EXERCISE DESCRIPTION:
Begin your copy at the line with "Создание виртуального окружения" in the records below and end it at the line with "variables [62, 537]", restating each line word for word; omit the pictures.

INFORMATION:
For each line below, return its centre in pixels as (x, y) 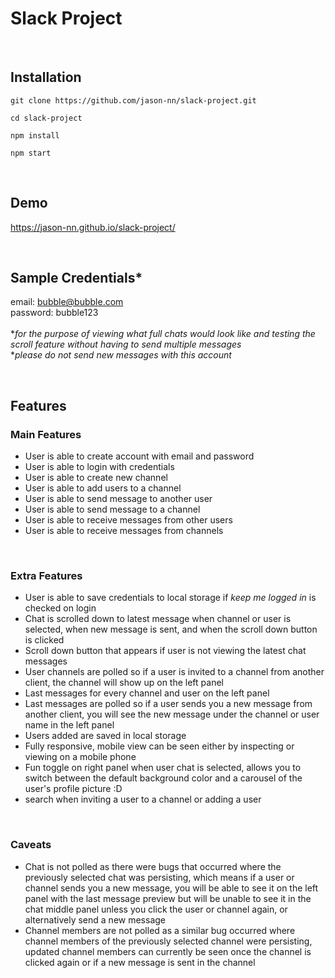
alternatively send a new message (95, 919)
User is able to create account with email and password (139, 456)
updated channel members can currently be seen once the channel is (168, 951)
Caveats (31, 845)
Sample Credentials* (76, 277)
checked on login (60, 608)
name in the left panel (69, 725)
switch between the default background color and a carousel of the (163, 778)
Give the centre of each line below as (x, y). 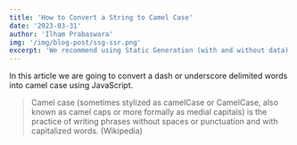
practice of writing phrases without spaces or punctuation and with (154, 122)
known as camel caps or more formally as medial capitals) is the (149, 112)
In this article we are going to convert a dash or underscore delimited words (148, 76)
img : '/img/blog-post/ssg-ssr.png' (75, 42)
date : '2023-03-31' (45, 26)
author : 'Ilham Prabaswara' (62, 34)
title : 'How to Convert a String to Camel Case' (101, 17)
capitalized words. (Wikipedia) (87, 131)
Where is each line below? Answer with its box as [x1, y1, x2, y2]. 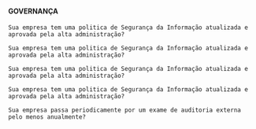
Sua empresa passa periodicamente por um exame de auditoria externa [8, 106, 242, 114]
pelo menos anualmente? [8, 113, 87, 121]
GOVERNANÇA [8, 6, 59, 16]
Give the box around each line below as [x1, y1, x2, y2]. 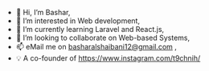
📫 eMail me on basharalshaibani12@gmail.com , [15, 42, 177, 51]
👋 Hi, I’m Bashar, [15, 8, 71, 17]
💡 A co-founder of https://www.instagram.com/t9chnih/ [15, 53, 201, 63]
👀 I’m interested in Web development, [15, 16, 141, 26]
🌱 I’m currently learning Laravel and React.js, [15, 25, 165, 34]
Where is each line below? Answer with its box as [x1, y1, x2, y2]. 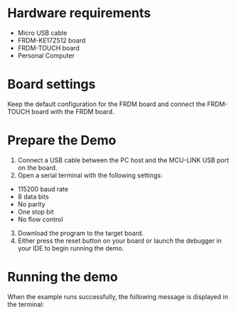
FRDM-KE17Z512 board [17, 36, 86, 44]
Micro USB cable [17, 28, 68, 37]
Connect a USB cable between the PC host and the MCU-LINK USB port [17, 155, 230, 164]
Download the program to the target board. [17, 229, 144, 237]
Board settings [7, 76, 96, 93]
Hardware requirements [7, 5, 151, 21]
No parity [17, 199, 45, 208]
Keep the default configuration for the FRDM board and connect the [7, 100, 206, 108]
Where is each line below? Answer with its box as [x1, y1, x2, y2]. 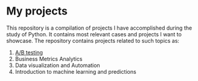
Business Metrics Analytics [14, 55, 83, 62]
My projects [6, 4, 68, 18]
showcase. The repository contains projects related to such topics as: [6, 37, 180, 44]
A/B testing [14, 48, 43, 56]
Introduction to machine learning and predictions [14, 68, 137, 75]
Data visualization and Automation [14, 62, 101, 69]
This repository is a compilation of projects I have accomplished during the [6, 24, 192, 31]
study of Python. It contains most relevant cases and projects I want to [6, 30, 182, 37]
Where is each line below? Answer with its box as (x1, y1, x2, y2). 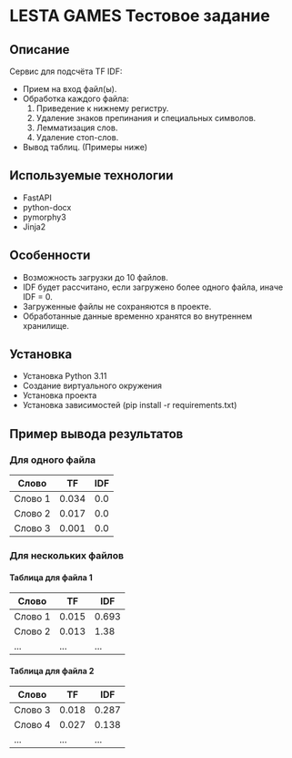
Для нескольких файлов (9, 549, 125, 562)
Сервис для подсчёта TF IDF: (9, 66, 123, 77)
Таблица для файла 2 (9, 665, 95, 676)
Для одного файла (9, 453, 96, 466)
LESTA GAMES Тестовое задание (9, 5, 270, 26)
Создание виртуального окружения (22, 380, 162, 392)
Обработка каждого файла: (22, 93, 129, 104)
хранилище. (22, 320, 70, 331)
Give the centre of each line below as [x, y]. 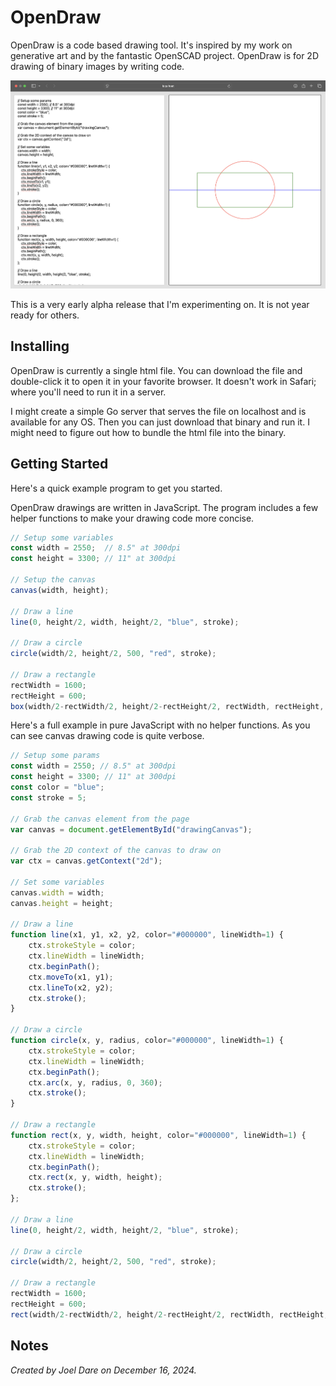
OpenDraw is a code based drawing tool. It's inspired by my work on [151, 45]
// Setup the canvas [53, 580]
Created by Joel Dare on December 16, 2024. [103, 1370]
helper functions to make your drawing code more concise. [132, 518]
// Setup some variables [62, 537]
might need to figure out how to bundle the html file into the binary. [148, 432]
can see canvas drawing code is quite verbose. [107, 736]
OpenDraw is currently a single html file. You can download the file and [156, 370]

* * *

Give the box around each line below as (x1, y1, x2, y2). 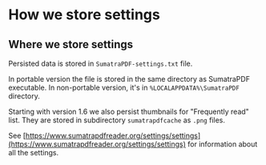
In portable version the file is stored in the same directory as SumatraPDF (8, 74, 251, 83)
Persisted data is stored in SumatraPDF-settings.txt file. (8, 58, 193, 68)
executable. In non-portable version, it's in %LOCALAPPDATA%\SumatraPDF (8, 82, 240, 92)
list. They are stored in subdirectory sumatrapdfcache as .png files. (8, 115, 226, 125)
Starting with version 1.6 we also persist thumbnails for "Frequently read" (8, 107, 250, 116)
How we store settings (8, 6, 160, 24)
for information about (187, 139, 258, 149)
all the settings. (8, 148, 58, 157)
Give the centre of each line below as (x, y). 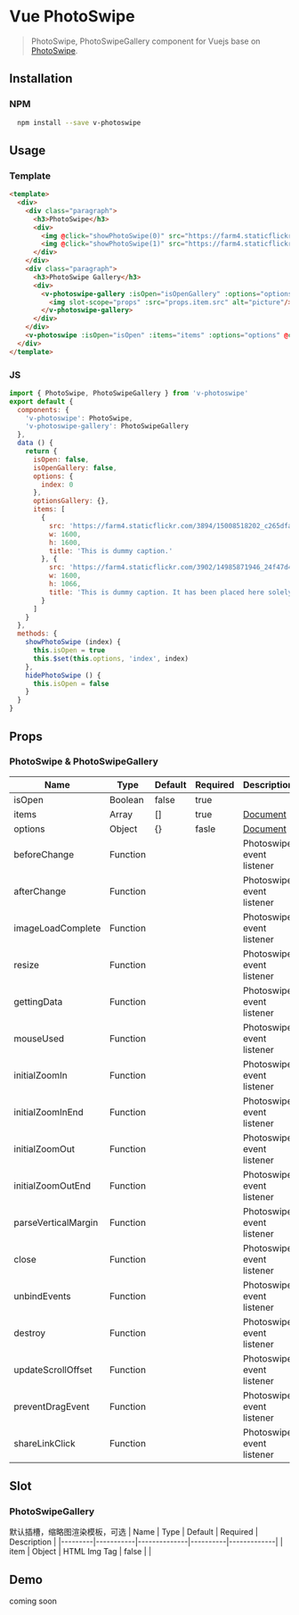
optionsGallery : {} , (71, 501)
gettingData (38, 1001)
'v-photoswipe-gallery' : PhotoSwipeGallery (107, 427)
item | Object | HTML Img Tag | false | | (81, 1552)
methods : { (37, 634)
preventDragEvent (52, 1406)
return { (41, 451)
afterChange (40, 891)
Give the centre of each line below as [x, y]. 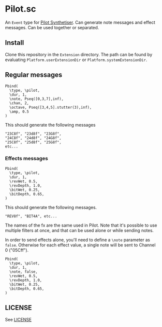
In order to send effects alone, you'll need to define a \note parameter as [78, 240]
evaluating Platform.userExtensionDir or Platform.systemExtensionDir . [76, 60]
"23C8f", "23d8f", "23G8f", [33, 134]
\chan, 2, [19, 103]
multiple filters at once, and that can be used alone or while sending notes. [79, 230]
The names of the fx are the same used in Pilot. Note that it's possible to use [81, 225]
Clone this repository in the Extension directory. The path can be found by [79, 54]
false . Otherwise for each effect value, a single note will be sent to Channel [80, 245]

SOLVED PROBLEM:
Создание виртуального окружения (22, 380, 162, 392)
Обработка каждого файла: (22, 93, 129, 104)
хранилище. (22, 320, 70, 331)
Give the centre of each line below as [x, y]. 
OpenDraw is a code based drawing tool. It's inspired by my work on [151, 45]
// Setup the canvas [53, 580]
Created by Joel Dare on December 16, 2024. [103, 1370]
helper functions to make your drawing code more concise. [132, 518]
// Setup some variables [62, 537]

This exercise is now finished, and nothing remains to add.